WHAT TO DO:
Take the data below and filter it for lines containing the word "pool"; show each line found.

==== INPUT FOR THIS TASK ====

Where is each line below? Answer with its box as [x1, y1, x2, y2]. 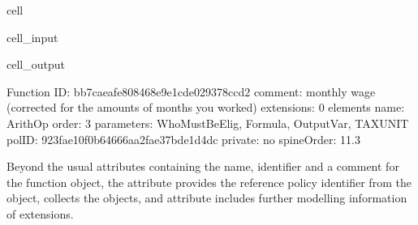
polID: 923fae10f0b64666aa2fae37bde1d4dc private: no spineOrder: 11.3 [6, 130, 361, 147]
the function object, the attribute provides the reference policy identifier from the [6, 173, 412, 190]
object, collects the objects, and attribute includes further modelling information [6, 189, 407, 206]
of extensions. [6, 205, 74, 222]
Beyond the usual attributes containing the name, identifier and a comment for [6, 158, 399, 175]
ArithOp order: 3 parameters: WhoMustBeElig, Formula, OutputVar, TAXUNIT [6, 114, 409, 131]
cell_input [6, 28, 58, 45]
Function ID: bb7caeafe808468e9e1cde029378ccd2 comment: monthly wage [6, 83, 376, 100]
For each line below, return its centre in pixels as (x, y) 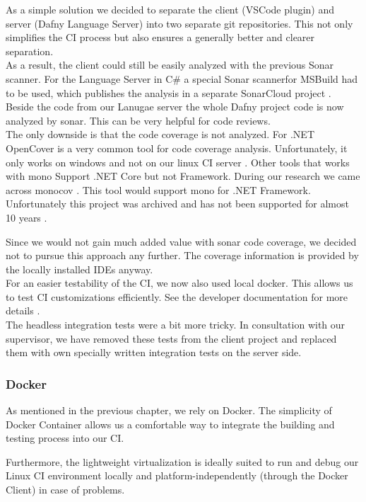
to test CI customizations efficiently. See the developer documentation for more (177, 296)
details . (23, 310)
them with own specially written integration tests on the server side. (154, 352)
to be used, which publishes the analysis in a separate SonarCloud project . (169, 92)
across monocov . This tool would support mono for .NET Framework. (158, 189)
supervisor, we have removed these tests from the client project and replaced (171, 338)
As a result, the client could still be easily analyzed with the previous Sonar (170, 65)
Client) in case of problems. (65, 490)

====
==== INPUT FOR THIS TASK ====

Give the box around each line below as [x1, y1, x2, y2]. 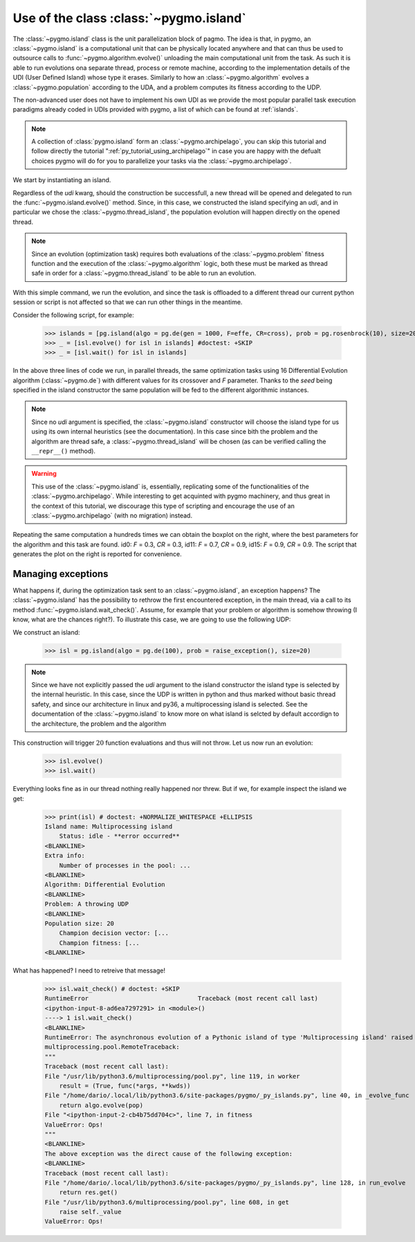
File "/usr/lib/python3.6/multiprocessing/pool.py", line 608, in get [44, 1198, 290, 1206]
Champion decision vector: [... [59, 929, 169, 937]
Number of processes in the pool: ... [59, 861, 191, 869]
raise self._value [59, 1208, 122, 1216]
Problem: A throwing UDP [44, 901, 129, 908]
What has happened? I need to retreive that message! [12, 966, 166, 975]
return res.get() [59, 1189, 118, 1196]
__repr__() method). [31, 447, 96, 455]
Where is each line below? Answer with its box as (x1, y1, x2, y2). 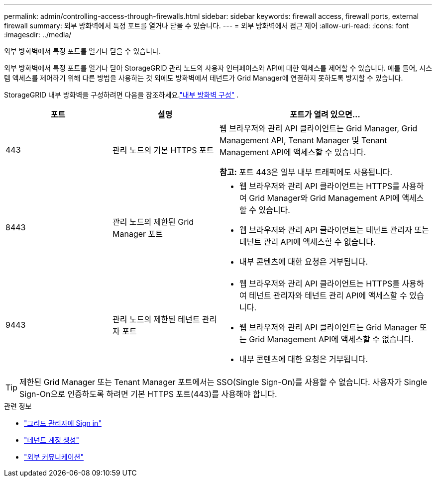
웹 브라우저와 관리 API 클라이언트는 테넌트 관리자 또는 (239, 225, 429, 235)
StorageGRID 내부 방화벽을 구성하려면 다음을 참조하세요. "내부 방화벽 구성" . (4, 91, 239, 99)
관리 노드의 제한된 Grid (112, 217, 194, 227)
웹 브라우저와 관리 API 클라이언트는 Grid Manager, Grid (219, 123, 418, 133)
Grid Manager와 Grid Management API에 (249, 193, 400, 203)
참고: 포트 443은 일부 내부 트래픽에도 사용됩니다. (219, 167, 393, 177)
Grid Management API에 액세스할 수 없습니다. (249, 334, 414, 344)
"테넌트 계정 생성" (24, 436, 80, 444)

====

TASK ANSWER:
File "/usr/lib/python3.6/multiprocessing/pool.py", line 608, in get [44, 1198, 290, 1206]
Number of processes in the pool: ... [59, 861, 191, 869]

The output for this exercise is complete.